Asymmetry: Iraq and Afghanistan are not the first or only ‘asymmetric wars’, where a comparatively low-tech enemy can successfully tie down a large high-tech opponent through a cocktail of audacity, suicidal bravery, and terrorism of the civilian population. Ho Chi Minh said to the French as the colonists attempted to reassert control at the end of the Second World War: “You can kill ten of my men for every one I kill of yours, but even at those odds you will lose and I will win.”
Changing tactics: Acting on the advice of his military commanders, President Bush is attempting to create security in Iraq by employing a ‘surge’ of additional troops. Such surges were tried – and failed – in Vietnam.
Domestic appetite: The Vietnam War was ultimately lost within the US where a faltering domestic appetite for further casualties led to the January 1973 Paris peace agreement and US troop withdrawal. The March 2007 Congressional vote imposing a deadline for a US pullout from Iraq is both an indication of the growing unpopularity of a conflict with no end in sight, and the extent of the politicization of foreign policy in the run-up to the 2008 presidential election. Either way, the Iraqi war has become a divisive domestic political issue as did Vietnam.
Haemorrhaging skills: The war in Vietnam created seven million refugees. Nearly a million Vietnamese, many of them professionals, fled the country immediately before and after the collapse of the South. There have been 297 Iraqi academics killed since 2003. Before the war approximately 500,000 Iraqis lived abroad; today the figure is four times that amount. The trickle is turning into a flood.

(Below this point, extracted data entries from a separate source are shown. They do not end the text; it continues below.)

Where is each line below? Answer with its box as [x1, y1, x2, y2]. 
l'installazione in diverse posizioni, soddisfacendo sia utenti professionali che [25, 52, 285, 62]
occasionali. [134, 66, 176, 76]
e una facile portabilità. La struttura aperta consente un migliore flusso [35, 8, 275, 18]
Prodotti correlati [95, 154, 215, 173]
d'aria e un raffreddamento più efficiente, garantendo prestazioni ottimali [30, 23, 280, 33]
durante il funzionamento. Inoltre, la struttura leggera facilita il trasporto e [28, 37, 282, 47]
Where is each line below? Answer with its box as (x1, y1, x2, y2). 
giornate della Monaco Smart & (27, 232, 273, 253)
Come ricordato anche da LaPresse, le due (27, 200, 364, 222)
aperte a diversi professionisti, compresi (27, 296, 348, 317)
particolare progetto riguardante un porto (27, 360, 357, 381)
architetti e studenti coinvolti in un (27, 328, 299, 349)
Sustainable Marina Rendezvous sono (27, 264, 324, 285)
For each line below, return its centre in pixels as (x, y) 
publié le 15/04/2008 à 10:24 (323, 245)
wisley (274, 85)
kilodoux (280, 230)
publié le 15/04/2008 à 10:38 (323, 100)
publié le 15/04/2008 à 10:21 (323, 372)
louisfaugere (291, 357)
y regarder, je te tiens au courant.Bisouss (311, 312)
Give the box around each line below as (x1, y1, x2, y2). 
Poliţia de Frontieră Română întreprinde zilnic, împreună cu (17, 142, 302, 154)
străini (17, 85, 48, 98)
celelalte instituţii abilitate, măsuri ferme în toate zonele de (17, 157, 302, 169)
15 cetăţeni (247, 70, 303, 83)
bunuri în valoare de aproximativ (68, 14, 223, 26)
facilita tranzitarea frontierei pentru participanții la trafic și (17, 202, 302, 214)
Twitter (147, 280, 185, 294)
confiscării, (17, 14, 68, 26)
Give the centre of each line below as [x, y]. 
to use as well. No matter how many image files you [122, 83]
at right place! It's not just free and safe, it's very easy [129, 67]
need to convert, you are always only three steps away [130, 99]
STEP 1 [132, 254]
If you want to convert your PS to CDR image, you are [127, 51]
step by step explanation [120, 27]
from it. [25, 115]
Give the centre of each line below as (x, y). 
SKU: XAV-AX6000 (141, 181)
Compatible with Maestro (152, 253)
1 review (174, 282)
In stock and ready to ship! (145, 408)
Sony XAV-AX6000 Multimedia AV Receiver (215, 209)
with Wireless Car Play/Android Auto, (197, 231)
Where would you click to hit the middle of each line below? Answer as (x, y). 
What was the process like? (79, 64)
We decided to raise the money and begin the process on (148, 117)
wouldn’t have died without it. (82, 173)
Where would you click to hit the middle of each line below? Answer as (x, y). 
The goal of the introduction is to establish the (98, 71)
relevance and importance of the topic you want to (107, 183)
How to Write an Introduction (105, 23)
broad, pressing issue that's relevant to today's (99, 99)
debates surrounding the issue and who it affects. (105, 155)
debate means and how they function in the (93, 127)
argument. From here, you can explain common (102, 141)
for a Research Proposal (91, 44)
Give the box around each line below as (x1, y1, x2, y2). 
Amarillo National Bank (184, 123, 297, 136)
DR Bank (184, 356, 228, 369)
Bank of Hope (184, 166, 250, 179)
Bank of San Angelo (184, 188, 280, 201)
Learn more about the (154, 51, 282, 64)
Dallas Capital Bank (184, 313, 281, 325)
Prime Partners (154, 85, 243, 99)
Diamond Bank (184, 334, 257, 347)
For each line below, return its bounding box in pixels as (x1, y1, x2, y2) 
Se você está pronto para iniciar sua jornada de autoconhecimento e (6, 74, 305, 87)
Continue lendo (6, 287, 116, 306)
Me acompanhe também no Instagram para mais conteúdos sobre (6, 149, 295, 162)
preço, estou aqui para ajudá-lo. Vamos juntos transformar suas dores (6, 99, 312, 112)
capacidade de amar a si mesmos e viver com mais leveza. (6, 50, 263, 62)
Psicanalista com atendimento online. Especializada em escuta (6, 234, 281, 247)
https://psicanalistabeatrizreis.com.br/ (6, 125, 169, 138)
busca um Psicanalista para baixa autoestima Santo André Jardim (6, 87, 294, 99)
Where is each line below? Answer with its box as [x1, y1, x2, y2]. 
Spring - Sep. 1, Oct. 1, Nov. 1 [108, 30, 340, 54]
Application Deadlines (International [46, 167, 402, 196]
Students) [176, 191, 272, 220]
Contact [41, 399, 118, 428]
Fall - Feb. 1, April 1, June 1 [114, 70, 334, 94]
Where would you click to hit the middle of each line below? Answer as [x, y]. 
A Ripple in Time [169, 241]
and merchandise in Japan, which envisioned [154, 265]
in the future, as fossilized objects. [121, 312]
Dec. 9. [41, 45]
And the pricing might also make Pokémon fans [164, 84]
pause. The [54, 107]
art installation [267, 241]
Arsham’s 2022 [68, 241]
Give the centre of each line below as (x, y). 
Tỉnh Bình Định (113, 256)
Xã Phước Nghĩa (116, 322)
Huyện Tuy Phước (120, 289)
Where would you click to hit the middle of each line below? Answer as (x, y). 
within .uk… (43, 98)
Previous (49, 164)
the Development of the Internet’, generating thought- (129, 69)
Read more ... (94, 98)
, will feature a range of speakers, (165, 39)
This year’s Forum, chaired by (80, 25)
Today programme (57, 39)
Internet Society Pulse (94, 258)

Regional influences: The military support given by the Soviet Union and China to Ho Chi Minh and his generals was crucial, as was their use of neighbouring Laos and Cambodia as staging points. Syria and especially Iran have been thorns in the side of those attempting to bring democratic stability to Iraq.
What of the differences?
Scale and Losses: The scale of US involvement in Vietnam was much greater than anything that has been seen in Iraq. A total of 3.1 million American armed forces personnel served in Vietnam. 3689 fixed-wing and 4857 helicopters were lost, and 15 million tones of ammunition expended, more than was dropped on all of Europe and Asia during World War II. Little over 1.4 million US troops have served in Iraq. Fourteen fixed-wing and 94 coalition helicopters have been lost to accidents and ground-fire.

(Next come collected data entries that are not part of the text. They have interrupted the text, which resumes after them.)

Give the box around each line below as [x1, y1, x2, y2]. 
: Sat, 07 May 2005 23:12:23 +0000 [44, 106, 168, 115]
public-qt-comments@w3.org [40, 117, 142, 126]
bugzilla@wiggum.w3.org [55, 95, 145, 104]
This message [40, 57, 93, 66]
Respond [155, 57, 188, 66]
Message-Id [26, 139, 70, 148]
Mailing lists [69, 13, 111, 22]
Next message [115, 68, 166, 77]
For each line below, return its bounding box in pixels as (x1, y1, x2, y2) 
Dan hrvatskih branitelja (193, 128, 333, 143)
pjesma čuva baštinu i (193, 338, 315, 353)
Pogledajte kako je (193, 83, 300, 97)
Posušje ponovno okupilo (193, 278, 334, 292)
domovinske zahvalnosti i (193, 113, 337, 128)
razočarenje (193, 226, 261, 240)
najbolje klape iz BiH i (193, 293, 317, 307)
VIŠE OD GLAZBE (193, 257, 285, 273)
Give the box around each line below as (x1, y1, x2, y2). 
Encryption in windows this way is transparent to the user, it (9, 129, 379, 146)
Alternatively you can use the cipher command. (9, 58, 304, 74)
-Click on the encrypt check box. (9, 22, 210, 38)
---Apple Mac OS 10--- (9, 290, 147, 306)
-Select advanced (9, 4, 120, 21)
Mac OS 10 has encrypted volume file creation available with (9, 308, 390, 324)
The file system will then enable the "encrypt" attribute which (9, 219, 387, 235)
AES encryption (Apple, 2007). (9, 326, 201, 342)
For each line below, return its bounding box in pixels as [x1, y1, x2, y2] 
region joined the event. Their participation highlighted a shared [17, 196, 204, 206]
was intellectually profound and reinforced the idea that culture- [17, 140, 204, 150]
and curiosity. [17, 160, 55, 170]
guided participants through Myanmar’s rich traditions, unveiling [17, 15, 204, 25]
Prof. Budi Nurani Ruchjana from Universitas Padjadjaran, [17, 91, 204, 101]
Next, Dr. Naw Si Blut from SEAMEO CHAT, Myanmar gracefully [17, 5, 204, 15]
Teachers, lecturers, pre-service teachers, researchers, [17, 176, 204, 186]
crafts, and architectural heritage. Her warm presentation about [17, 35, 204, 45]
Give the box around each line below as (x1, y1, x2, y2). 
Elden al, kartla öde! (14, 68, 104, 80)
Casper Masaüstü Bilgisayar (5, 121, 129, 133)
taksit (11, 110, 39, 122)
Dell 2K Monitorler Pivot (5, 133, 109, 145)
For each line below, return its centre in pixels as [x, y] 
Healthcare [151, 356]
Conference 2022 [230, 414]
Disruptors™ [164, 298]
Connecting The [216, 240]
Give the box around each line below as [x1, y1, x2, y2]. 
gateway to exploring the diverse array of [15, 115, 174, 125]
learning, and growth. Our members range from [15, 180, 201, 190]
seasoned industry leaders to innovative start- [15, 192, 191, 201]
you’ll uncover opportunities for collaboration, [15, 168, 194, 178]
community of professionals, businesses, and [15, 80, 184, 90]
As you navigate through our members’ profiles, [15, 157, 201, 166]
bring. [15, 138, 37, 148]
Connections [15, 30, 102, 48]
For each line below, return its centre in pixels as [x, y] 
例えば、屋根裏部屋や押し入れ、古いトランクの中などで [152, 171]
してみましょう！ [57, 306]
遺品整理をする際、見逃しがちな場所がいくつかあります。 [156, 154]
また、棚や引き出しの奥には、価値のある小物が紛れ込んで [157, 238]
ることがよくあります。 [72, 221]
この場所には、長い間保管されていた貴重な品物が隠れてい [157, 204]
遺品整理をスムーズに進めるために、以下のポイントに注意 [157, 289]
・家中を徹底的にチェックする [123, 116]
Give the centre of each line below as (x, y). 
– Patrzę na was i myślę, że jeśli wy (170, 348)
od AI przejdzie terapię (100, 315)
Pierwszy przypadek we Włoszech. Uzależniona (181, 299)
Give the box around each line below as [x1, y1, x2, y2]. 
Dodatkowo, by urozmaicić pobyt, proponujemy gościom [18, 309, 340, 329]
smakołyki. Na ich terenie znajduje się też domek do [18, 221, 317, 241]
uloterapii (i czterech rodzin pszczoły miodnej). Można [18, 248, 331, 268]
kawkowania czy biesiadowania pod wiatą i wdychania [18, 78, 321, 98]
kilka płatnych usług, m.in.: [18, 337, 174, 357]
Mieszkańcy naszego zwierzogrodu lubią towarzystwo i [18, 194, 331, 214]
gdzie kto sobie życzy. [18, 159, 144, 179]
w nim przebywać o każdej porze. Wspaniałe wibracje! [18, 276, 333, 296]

The scale of human losses, too, was much greater in Vietnam. While an estimated three million Vietnamese (around seven per cent of the then population) perished and 58,183 US troops died in the Vietnam War; by April 2007, Iraqi casualties include 3,244 US military dead (and 24,314 wounded) and an estimated 150,000 local civilians. The latter figure is the subject of some controversy and may be higher if excess (rather than insurgent and coalition) deaths due to increased lawlessness, degraded infrastructure, healthcare, security, etc, are factored in.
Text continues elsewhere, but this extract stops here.